5. In the script, modify the following to meet your requirements:

   • $groupInfos - specifies a map of the Distinguished Names (DNs) of the groups to the DNs of the OUs where the group members are located;
   • $onlyDirectChildren - specifies whether to include direct children of the OUs only. When this parameter is set to $True, the script will add direct children of the specified OUs only, ignoring objects located in any sub-OUs.

6. Add a short description for the script and click OK.

7. On the 5th step, assign the Scheduled Task over any of your AD domains.

8. Click Finish.

---

That's working perfectly, thank you.

I had a follow up question, purely for my inquisitiveness, why run the command against Domain-DNS? What does this object actually link to?

Thanks!

---

Hello,

A Domain-DNS object represents an Active Directory domain. For more information, have a look at the following article by Microsoft: https://msdn.microsoft.com/en-us/librar ... 85%29.aspx.

As to why we chose this object type for the Task, the object type doesn't really matter for this particular Task. The thing is that everything that the script needs is already included in the script: the group DNs and the OU DNs are hard-coded in the hash table. So, the choice of the target object for this particular task is more a matter of convenience.
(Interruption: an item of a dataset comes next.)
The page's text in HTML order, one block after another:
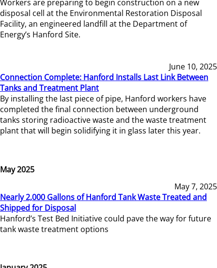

An advantage of using the Domain-DNS object type for the task is that the task will be run only once each time it is triggered. If you create a Scheduled Task for e.g. the Group object type and assign it over your domain, it will be run as many times as many groups you have in your AD domain. Assigning the Task over a specific object inside your domain (e.g. a user or group) can also cause issues, because the user/group can be deleted or moved somewhere, whereas a domain is more or less stable.